Fachkräfteportal der Kinder- und Jugendhilfe: Welche Rolle spielt dabei ein EU-Jugendprogramm?

Das EU-Jugendprogramm fördert schon seit über 20 Jahren europäische Jugendbegegnungen und inzwischen auch den Europäischen Freiwilligendienst, Jugendinitiativen und Demokratieprojekte. Es ist das entscheidende Standbein für die jugendpolitische Zusammenarbeit in Europa. Das Programm  erreicht sehr viele junge Menschen – und zwar nicht nur jene mit höheren Bildungsabschlüssen. Es verbindet das Erleben von Europa mit nicht-formalen Lernerfahrungen außerhalb von Schule und Ausbildung und realen Gestaltungsmöglichkeiten. Die Zwischenevaluierung des aktuellen Programms JUGEND IN AKTION macht es ganz deutlich: Projektteilnehmende sehen sich als Mitwirkende an der europäischen Idee.

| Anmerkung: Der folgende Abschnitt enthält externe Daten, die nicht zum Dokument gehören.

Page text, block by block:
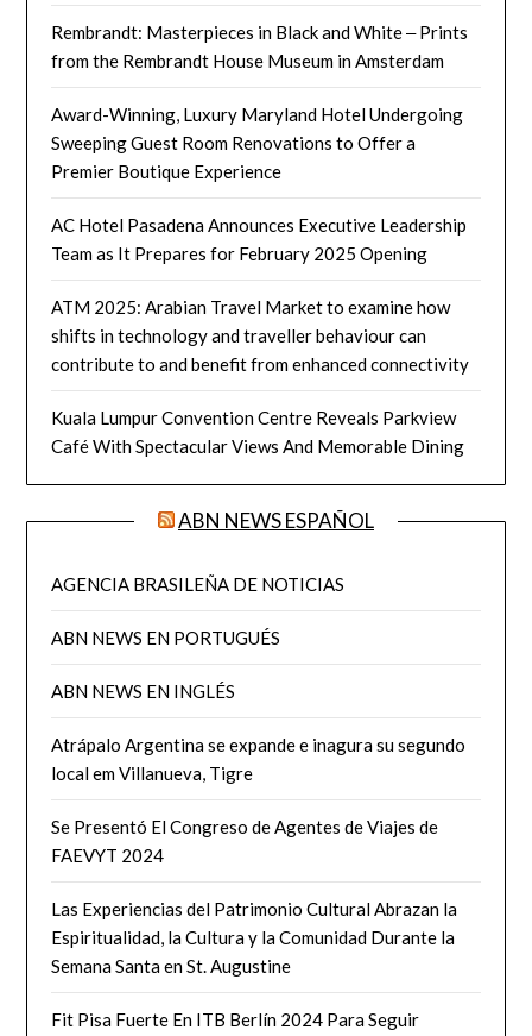
Rembrandt: Masterpieces in Black and White ‒ Prints
from the Rembrandt House Museum in Amsterdam
Award-Winning, Luxury Maryland Hotel Undergoing
Sweeping Guest Room Renovations to Offer a
Premier Boutique Experience
AC Hotel Pasadena Announces Executive Leadership
Team as It Prepares for February 2025 Opening
ATM 2025: Arabian Travel Market to examine how
shifts in technology and traveller behaviour can
contribute to and benefit from enhanced connectivity
Kuala Lumpur Convention Centre Reveals Parkview
Café With Spectacular Views And Memorable Dining
ABN NEWS ESPAÑOL
AGENCIA BRASILEÑA DE NOTICIAS
ABN NEWS EN PORTUGUÉS
ABN NEWS EN INGLÉS
Atrápalo Argentina se expande e inagura su segundo
local em Villanueva, Tigre
Se Presentó El Congreso de Agentes de Viajes de
FAEVYT 2024
Las Experiencias del Patrimonio Cultural Abrazan la
Espiritualidad, la Cultura y la Comunidad Durante la
Semana Santa en St. Augustine
Fit Pisa Fuerte En ITB Berlín 2024 Para Seguir
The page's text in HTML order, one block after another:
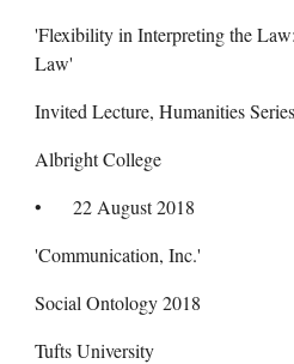
'Flexibility in Interpreting the
Law'
Invited Lecture, Humanities Series
Albright College
•
22 August 2018
'Communication, Inc.'
Social Ontology 2018
Tufts University
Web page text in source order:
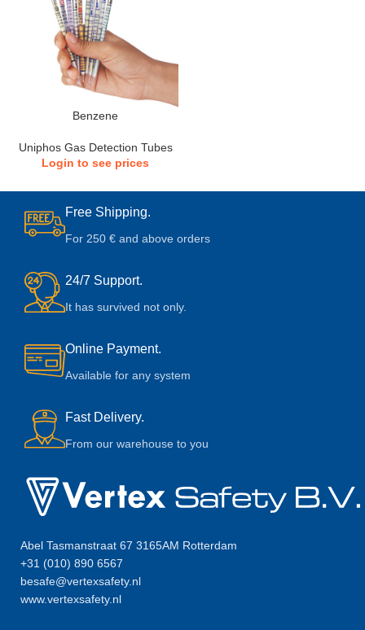
Benzene
Uniphos Gas Detection Tubes
Login to see prices
Free Shipping.
For 250 € and above orders
24/7 Support.
It has survived not only.
Online Payment.
Available for any system
Fast Delivery.
From our warehouse to you
Abel Tasmanstraat 67 3165AM Rotterdam
+31 (010) 890 6567
besafe@vertexsafety.nl
www.vertexsafety.nl

Seit 2007 hat JUGEND IN AKTION rund 300.000 junge Menschen europaweit bewegt und rund 100.000 Fachkräften die Teilnahme an Fortbildungen ermöglicht. Das sind beachtliche Zahlen, angesichts des vergleichsweise geringen Budgets. Insgesamt stehen 400 Mio. Euro für drei Programmjahre und 31 Programmländer zur Verfügung.

Viele Jugendliche sagen uns, dass sie durch ihre Teilnahme an einer Jugendbegegnung erstmalig das Interesse entwickelt haben, auch andere Etappen ihrer Bildungsbiographie  im europäischen Ausland zu absolvieren. Das könnte zum Beispiel ein Praktikum oder ein Freiwilligendienst sein. Mich erreichten persönliche Berichte, wie erst nach der Teilnahme an einem europäischen Freiwilligenprojekt die Rückkehr in die Regelschule gelang. Jemand anderes erzählte,  wie die Realisierung der eigenen (Geschäfts-) Idee im Rahmen einer Jugendinitiative zum beruflichen Erfolg führte. Es sind unzählige große und kleine Erfolge, die das EU-Jugendprogramm erzielt. Ganz besonders bemerkenswert finde ich dabei, dass wir Jugendliche erreichen, die über kein anderes Mobilitätsprogramm erreicht werden. Ich bin froh, dass wir Jugendprojekte unterstützen können, die in kein anderes europäisches Förderprogramm passen. Aus meiner Sicht ist es ganz eindeutig: JUGEND IN AKTION ist ein europäischer Erfolgsschlager! Auch erfolgreiche Programme kann man möglicherweise an der einen oder anderen Stelle besser machen. Darüber sollten wir in den nächsten Wochen und Monaten sprechen. Wir sollten das EU-Jugendprogramm aber unter keinen Umständen abschaffen. Darum setzt sich die Bundesregierung im Konsens mit den 16 Bundesländern und den zivilgesellschaftlichen Organisationen in Deutschland in der europäischen Debatte für ein sichtbares und eigenständiges EU-Jugendprogramm ab 2014 ein.